Having come from a military family, Morgan was a player of great skill and great character. In my experience, he has been nothing but polished and candid with the media, and warm and open with fans. That requires a sort of patience that most people — media included — often take for granted.
He constantly went above and beyond what was asked of him, both on and off the floor, and did thankless work on both ends of the floor for the sake of the team. In the times that IU lacked for effort, Morgan never did.
“Juwan Morgan is high talent with class all the way,” said Chris Payne, a longtime IU fan in the Assembly Call fan community. “Proud he will forever be a Hoosier.”
“Great effort, great skill, team player,” said Loren Wanner, another community member. “As a fan, he makes me proud.”
In truth, Morgan probably deserved better than the mild success he had at IU. The Hoosiers won the Big Ten regular-season title and advanced to the Sweet 16 his freshman year, but he was injured for much of the season and not featured prominently, even when healthy. He became integral his sophomore year and a star in his junior and senior seasons, but — pending the results of this season — has no postseason record to show for it.
Perhaps some of that falls on Morgan’s shoulders. Perhaps it was the product of a time of transition within the program or a relative lack of elite talent around him. No matter the lens through which one looks, Morgan has put together an outstanding college career, and I’m grateful to have been around for all four years of it.
A look back at McRoberts’ career
Zach McRoberts didn’t contribute quite as prodigiously to his IU teams as did Morgan, but was an important part of the program nonetheless.

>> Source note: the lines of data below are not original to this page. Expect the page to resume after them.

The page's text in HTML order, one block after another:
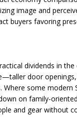
image and
buyers favoring
dividends in the
door
some modern
on family-
and gear without
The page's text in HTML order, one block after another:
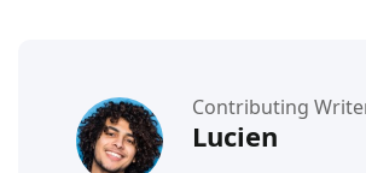
Contributing
Lucien
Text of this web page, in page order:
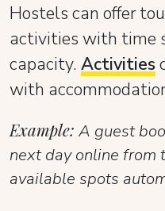
Hostels can offer
activities with time
capacity. Activities
with
Example: A guest
next day online from
available spots
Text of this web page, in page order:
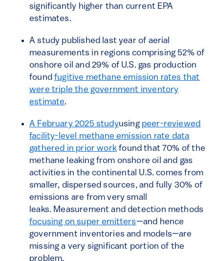
significantly higher than current EPA
estimates.
A study published last year of aerial
measurements in regions comprising 52% of
onshore oil and 29% of U.S. gas production
foundfugitive methane emission rates that
were triple the government inventory
estimate.
A February 2025 studyusing peer-reviewed
facility-level methane emission rate data
gathered in prior workfound that 70% of the
methane leaking from onshore oil and gas
activities in the continental U.S. comes from
smaller, dispersed sources, and fully 30% of
emissions are from very small
leaks. Measurement and detection methods
focusing on super emitters—and hence
government inventories and models—are
missing a very significant portion of the
problem.

Cliché though it may be, he was a classic “glue guy” — a mildly talented role player willing to do almost literally anything to give his team the slightest edge on a given possession. Much of the senior’s career was limited due to injury, including nine games this year, but he was a key cog in the team’s defense when healthy.
The lasting image I will have of McRoberts is him laying out, full extension, to save an errant pass in front of the Assembly Hall scorer’s table against Northwestern this season. He kept the ball in play, and the possession eventually ended with a Romeo Langford step-back triple. McRoberts wasn’t credited for an assist, but it was the most Zach McRoberts play of all the Zach McRoberts plays.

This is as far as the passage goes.